Weighted graphs are the stuff of many famous algorithms. There are a whole slew of algorithms dedicated to finding the shortest path between two vertices in a weighted graph, where "shortest" means the path with the smallest weight. The algorithms vary in performance depending on several factors: the ratio of vertices to edges, whether the graph has negative weights, whether we have a good heuristic for determining what a path might cost, etc.

### Important Graphs

There are some graphs every student of computer science or discrete mathematics is just sort of expected to know.

##### The Complete Graph

The complete graph on n vertices, written K_{n}, has n vertices and an edge for every pair of distinct vertices. K_{4} looks like this, for example:

##### The Cycle

The cycle of n vertices, written C_{n} is the undirected graph on n vertices which consists of precisely one cycle containing every vertex. C_{4} looks like

##### The Complete Bipartite Graph

The complete bipartite graph, written K_{n,m} is an undirected graph that has the union of two disjoint sets of size n and m, respectively, as its vertex set, i.e., V(K_{n,m}) = V ∪ U, V ∩ U = ∅, |V| = n, and |U| = m. Its edges satisfy the property that v ~ u for all v ∈ V and all u ∈ U. It's easier to draw than to write, I think, so here is K_{2,2}:

Here V = {v_{1},v_{2}} and U = {v_{3}, v_{4}}. Any graph G whose vertex set V(G) can be partitioned into two sets such that no two vertices in a partition share an edge is called *bipartite*, meaning "of two parts." The complete bipartite graph is the bipartite graph which has as many edges as possible without ceasing to be bipartite.

### Conclusion

That's it for the basics. Hopefully you understand what a graph is, some of the problems graph theory is useful in analyzing, and some of the common constructs in graph theory.

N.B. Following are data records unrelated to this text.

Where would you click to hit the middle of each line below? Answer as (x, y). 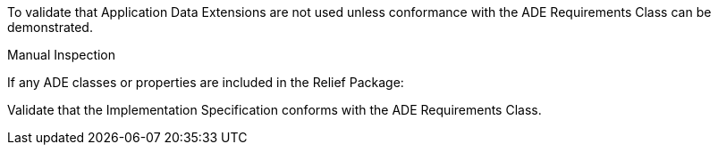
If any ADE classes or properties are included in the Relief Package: (206, 82)
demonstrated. (50, 27)
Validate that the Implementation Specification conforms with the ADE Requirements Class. (275, 110)
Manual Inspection (62, 55)
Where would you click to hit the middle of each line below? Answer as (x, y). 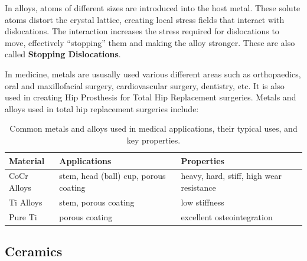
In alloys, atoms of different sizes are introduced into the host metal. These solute (153, 8)
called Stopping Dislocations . (63, 54)
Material (27, 160)
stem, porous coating (97, 202)
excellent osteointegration (227, 216)
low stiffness (203, 202)
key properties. (153, 140)
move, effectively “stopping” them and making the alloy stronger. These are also (150, 42)
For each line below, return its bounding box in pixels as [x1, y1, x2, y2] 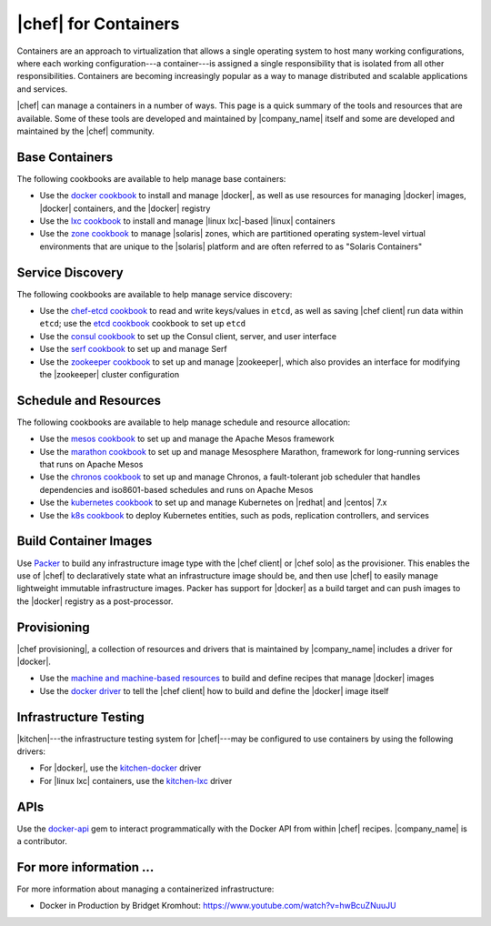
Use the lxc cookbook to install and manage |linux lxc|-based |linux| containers [39, 215, 336, 226]
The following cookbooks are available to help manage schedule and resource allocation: [16, 417, 350, 428]
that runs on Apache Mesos [39, 459, 144, 470]
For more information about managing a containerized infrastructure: [16, 883, 275, 895]
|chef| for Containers [16, 14, 180, 34]
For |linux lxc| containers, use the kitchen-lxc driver [39, 775, 233, 786]
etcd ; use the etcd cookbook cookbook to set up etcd [39, 318, 245, 329]
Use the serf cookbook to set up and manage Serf [39, 344, 227, 355]
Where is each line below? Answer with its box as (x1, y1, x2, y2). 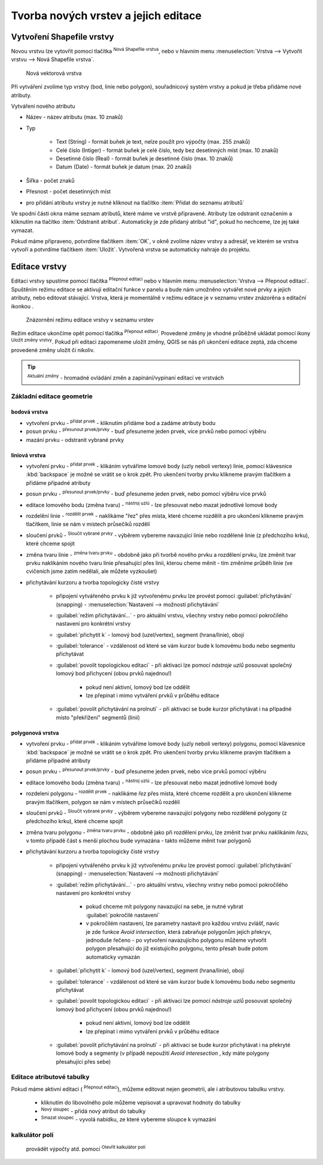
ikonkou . (11, 302, 34, 310)
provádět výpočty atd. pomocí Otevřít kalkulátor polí (26, 1144, 146, 1152)
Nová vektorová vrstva (26, 69, 82, 77)
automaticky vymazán (86, 953, 141, 960)
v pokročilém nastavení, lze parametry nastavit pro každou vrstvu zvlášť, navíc (86, 920, 280, 927)
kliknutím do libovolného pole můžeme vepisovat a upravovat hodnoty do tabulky (41, 1099, 241, 1106)
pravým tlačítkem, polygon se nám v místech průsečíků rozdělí (26, 798, 180, 805)
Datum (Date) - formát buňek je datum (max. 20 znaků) (56, 163, 192, 171)
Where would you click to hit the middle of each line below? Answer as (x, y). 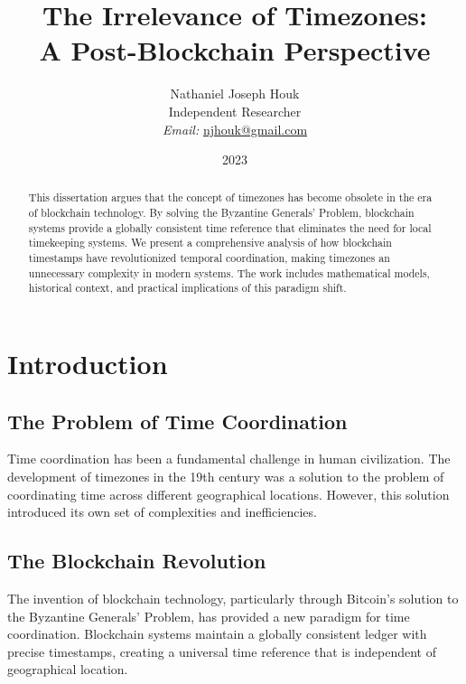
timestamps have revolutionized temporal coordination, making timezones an (209, 258)
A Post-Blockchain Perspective (235, 50)
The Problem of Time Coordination (177, 421)
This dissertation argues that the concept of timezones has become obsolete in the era (230, 197)
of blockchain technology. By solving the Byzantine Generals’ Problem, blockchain (221, 213)
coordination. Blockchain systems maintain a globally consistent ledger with (217, 634)
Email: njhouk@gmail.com (235, 129)
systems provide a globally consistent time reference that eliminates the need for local (230, 227)
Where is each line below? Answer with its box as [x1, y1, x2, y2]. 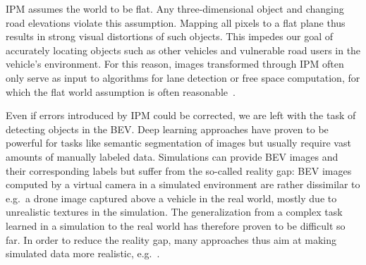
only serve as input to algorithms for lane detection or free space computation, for [6, 70, 360, 85]
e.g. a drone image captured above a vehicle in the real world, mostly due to [6, 190, 337, 205]
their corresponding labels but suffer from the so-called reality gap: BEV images [6, 163, 352, 178]
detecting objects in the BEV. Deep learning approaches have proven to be [6, 121, 329, 136]
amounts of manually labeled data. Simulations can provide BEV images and [6, 149, 338, 164]
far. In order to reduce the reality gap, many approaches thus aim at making [6, 232, 336, 247]
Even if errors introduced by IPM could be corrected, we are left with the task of [6, 108, 356, 123]
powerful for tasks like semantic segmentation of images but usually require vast [6, 135, 351, 150]
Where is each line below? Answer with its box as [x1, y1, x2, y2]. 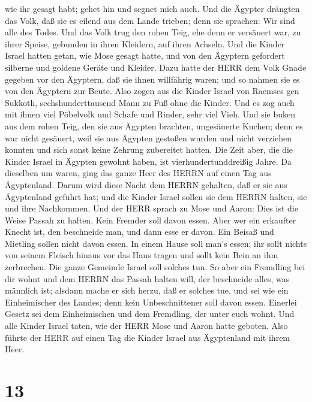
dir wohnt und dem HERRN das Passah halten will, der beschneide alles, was [5, 272, 290, 285]
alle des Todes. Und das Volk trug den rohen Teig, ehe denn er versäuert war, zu [5, 26, 301, 38]
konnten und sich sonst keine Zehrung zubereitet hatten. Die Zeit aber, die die [5, 143, 293, 156]
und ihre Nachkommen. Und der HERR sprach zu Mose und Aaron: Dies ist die [5, 202, 298, 214]
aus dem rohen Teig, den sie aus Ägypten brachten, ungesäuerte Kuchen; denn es [5, 119, 303, 132]
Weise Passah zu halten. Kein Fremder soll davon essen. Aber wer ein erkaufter [5, 213, 296, 226]
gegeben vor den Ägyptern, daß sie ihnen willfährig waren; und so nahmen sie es [5, 72, 300, 85]
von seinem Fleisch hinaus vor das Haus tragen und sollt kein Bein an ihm [5, 249, 278, 261]
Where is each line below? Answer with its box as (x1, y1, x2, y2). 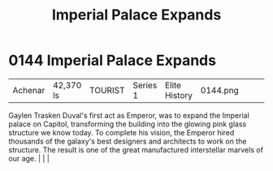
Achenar (12, 84, 45, 96)
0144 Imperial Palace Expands (8, 51, 217, 70)
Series (132, 79, 158, 91)
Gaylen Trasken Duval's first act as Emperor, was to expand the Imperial (8, 110, 249, 120)
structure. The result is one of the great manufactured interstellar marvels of (8, 144, 264, 155)
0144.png (200, 84, 240, 96)
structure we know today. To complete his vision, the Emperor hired (8, 127, 235, 137)
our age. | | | (8, 153, 50, 163)
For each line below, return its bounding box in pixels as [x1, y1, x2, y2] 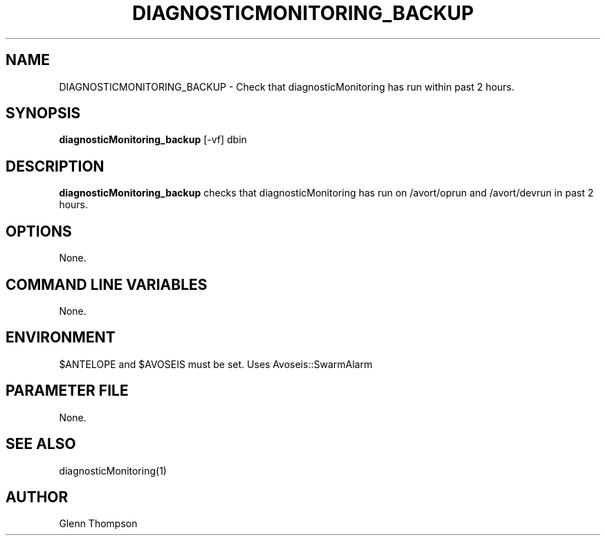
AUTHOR [6, 488, 68, 506]
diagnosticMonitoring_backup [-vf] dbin [59, 134, 247, 146]
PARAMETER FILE [6, 382, 129, 400]
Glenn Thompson [59, 517, 138, 530]
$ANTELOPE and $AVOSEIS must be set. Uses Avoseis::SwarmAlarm [59, 358, 373, 370]
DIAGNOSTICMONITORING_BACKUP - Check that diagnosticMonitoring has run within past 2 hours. [59, 80, 515, 93]
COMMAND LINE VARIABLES [6, 275, 208, 293]
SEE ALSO [6, 435, 76, 453]
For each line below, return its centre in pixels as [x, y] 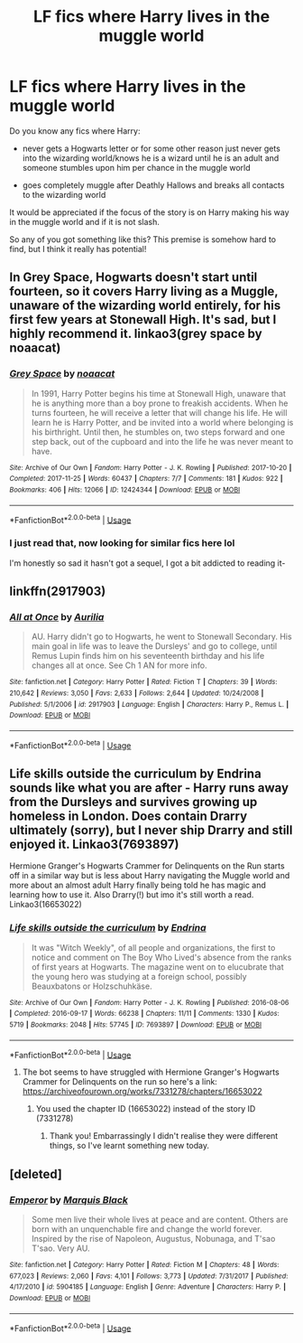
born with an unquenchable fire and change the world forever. [147, 1229]
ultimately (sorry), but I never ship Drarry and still [151, 830]
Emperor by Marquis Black [69, 1199]
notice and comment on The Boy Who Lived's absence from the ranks [161, 957]
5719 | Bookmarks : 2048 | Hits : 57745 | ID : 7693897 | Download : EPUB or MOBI [136, 1024]
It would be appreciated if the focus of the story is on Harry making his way [150, 212]
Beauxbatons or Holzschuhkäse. [92, 986]
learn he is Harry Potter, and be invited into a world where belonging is [162, 422]
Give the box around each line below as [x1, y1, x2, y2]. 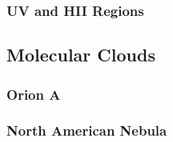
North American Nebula [6, 120, 167, 140]
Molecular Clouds [6, 42, 155, 67]
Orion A [6, 84, 61, 104]
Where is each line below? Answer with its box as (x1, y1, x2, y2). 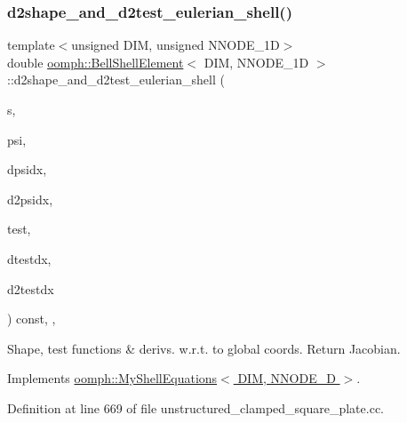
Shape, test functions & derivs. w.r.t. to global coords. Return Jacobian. (7, 339, 401, 357)
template (7, 36, 55, 54)
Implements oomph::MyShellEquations (7, 369, 218, 387)
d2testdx (7, 279, 54, 298)
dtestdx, (7, 249, 52, 267)
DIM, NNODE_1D (203, 52, 309, 71)
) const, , (7, 309, 56, 328)
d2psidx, (7, 189, 53, 208)
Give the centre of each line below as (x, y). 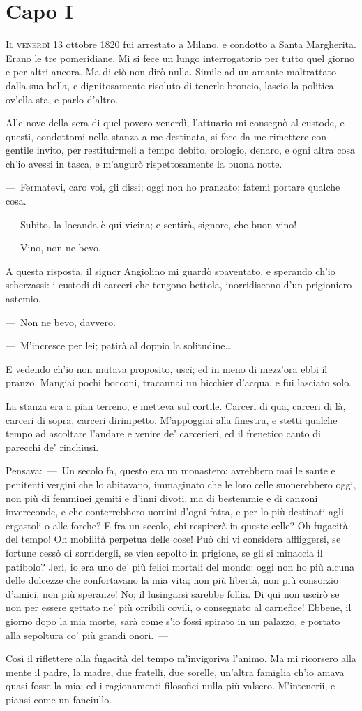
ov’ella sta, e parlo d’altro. (62, 99)
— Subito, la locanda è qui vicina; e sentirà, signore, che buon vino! (151, 224)
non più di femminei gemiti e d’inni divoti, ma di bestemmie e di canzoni (162, 498)
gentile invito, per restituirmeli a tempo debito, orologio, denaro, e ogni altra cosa (180, 150)
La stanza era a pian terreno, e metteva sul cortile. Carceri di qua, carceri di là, (176, 406)
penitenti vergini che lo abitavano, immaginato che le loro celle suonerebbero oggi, (181, 484)
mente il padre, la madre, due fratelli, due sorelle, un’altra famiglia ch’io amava (175, 672)
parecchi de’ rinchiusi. (52, 447)
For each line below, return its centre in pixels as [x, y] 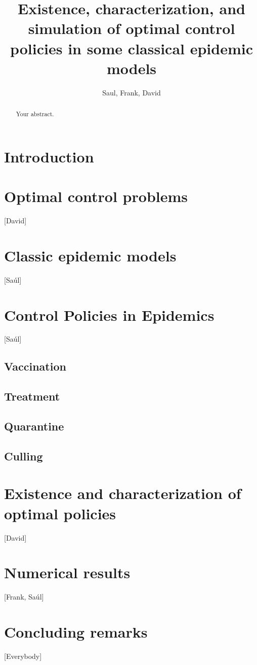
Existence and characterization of [123, 493]
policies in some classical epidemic [131, 48]
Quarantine [34, 426]
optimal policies [60, 513]
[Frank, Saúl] [24, 597]
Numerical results [67, 572]
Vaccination [35, 366]
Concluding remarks [76, 632]
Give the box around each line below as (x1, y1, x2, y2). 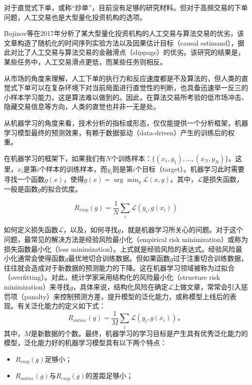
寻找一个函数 (4, 174, 45, 184)
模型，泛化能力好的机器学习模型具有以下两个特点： (4, 337, 167, 348)
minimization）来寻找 (4, 281, 70, 291)
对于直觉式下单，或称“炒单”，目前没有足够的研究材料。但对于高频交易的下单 (4, 2, 248, 12)
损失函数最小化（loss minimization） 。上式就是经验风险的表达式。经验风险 (4, 243, 236, 254)
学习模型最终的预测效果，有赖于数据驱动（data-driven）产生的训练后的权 (4, 127, 235, 137)
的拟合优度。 (41, 183, 82, 193)
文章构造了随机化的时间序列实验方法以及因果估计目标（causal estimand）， (4, 37, 238, 48)
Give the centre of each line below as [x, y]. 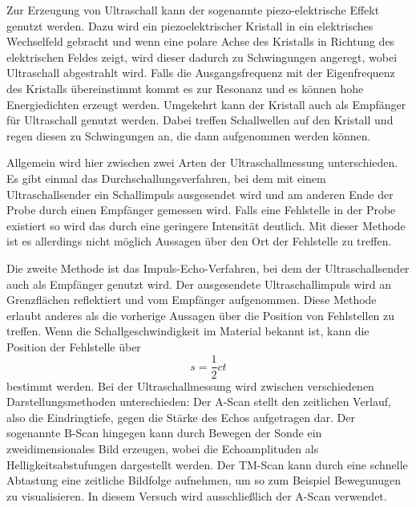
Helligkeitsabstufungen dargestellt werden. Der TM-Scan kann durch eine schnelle [207, 464]
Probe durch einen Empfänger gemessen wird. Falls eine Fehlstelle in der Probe [201, 210]
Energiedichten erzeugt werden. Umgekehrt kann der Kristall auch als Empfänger [206, 104]
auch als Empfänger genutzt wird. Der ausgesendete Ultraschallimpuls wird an [199, 284]
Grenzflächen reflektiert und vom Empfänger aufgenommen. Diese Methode [192, 300]
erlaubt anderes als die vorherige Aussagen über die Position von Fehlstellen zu [201, 315]
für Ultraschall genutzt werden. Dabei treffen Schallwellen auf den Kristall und [200, 120]
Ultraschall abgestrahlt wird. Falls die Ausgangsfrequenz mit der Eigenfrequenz [201, 73]

In Part II I'm going to cover the relationship between graph theory and linear algebra. My ultimate plan is to use this relationship to come up with a way to rank people's influence in social networks, using a measure called eigenvector centrality.

### Errata

I left out a few definitions yesterday, so here they are.

**Definition**. Let G be a graph and let v ∈ V(G) be a vertex. The *out degree* of v, written deg^{-}(v), is the number of edges directed away from v. Conversely, the *in degree* of v, written deg^{+}(v), is the number of edges directed towards v. If G is undirected then deg^{+}(v) = deg^{-}(v) for all v ∈ V(G), so we call this number the *degree* of v and write it deg(v).

The plus (+) and minus (-) have to do with the idea of *flow*. If you imagine a directed graph G and some substance diffusing through the graph along the edges then the out degree and the in degree measure the degree to which that vertex loses (-) or accumulates (+) the substance, respectively.